Task details:
Repeat exactly, and only, the lines of the entries below from the one with "chất lỏng lượng" through the one with "gồm 1 phương", both ends included.

Provided records:
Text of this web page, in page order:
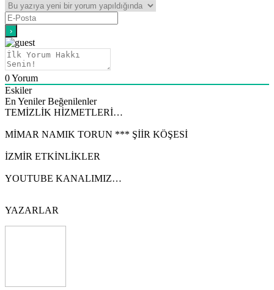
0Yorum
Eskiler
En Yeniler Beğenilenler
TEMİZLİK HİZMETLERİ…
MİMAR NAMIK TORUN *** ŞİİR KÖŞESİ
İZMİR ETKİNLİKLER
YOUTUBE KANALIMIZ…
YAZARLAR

...

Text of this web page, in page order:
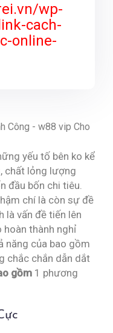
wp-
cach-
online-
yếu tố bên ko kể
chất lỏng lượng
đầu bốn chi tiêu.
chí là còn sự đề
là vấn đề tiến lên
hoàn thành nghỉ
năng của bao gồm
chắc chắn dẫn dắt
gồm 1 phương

Completed task:
chất lỏng lượng
đầu bốn chi tiêu.
chí là còn sự đề
là vấn đề tiến lên
hoàn thành nghỉ
năng của bao gồm
chắc chắn dẫn dắt
gồm 1 phương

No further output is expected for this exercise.